So we drove a thousand kilometres to a seaside village in Mozambique.
We got to be part of a going that’s been going on for decades. People from two churches in two cities in South Africa have been doing life with a community of Mozambicans for more than twenty years. This wasn’t haves handing out to have-nots. This was friends visiting friends, to see God’s Kingdom come.
There’s tons I could share about our experience.
Like how something happens when we eat together, and when we travel together, which is why God commanded both. Break bread. Go and make disciples.
I could tell you that the Great Commission needn’t be creepy – the weird cold-calling of abrupt evangelism. It can be as un-awkward as asking someone about their business, their family. Having a laugh. Then saying something like, ‘Would you mind if I pray for your kids?’ Next thing you know they’re at the foot of the cross.
I could tell you how our own kids’ capacity and independence burgeoned in the space of a week.
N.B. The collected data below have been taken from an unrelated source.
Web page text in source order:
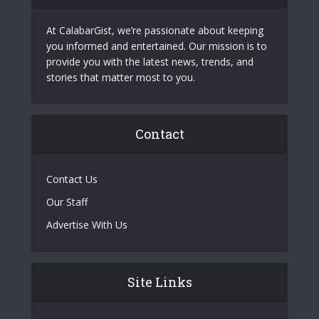
At CalabarGist, we’re passionate about keeping
you informed and entertained. Our mission is to
provide you with the latest news, trends, and
stories that matter most to you.
Contact
Contact Us
Our Staff
Advertise With Us
Site Links
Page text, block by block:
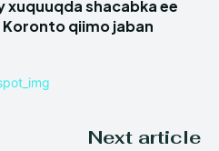
xuquuqda shacabka ee
qiimo jaban
Next article
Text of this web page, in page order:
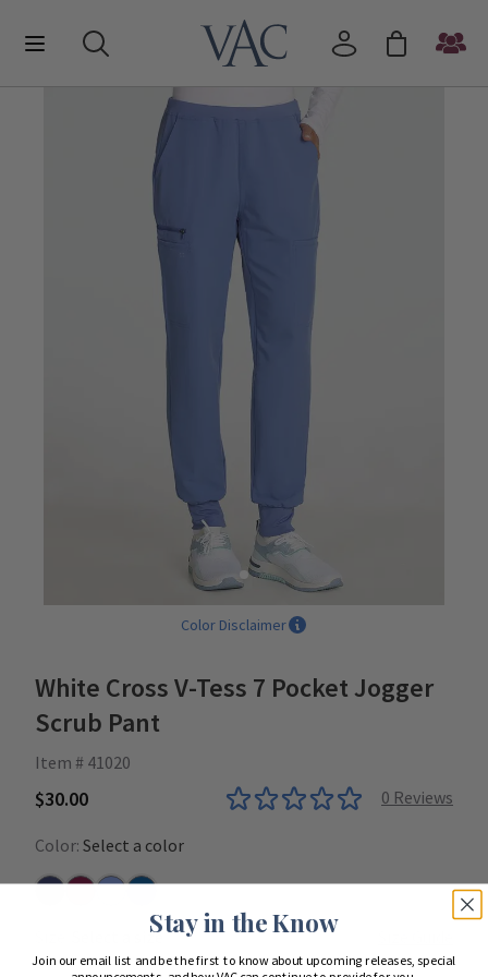
Color Disclaimer
White Cross V-Tess 7 Pocket Jogger
Scrub Pant
Item # 41020
$30.00 0 Reviews
Color: Select a color
NavyWineCeilRoyal
Select a sizeStay in the Know
Join our email list and be the first to know about upcoming releases, special
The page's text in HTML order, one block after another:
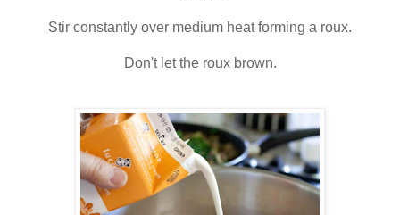
Stir constantly over medium heat forming a roux.
Don't let the roux brown.

How we made about three dozen new friends and how some of them shared parts of their stories they’ve never dared to voice because spending a week together will do that.
I could tell you how many mosquitoes we slapped dead, how many cups of coffee we sipped on the stoep, how many rounds of This-Is-The-Game-Of-Indian-War-Signs we played, and how much we LAUGHED.
But I want to tell you about a day we visited a makeshift carpentry workshop, on the side of a road, under some trees. While the wind whipped up sawdust and hope, we prayed for the guys working there.
And they gave us gifts they’d made – wooden frames.
From there we went to the local maternity clinic.
I’d been there a couple days before – seen a woman in labour stagger through the dust – empty-handed – just leaning heavy on her friend to stem the tides of pain. I thought about how my husband drove me to a private hospital in the middle of the night when my waters broke. Suitcase neatly packed with tiny nappies and washed-and-ironed extra-everything.
And I wondered if God was showing me something – taking me back to basics. Because we have such a sanitized, sophisticated worldview. Such a sanitized, sophisticated take on the gospel. (Which is always offered inoffensively. With free WiFi. And a cappuccino.)
I wondered if God was saying to me,
Remember how it all started. A woman in labour, in the dirt. Remember how I spent my days. Hand-crafting beauty from wood even as someone was felling the tree I’d hang from.
And I thought about how Andy Crouch reckons for us to be really alive, we need to live with true authority – capacity for meaningful action – and true vulnerability – exposure to meaningful risk.
Jesus was the epitome of this: the God-man who acted meaningfully and decisively to alter the course of human history and all eternity, by being brave and vulnerable enough to expose Himself to the most meaningful risk imaginable.
We got home full of happy emptiness, as you do.
The wooden gift frame looked to me like it needed a mirror – not a photo or an artwork.
Maybe because I want to hang it up to hang on to the truth that we’re on the planet only ever to reflect the glory of the King of Kings.
And because I want my life to be framed by His purposes for me in the world as I follow Him into magnificent adventure.
Do you dare?
. . .
Wishing you a spectacular weekend, friend.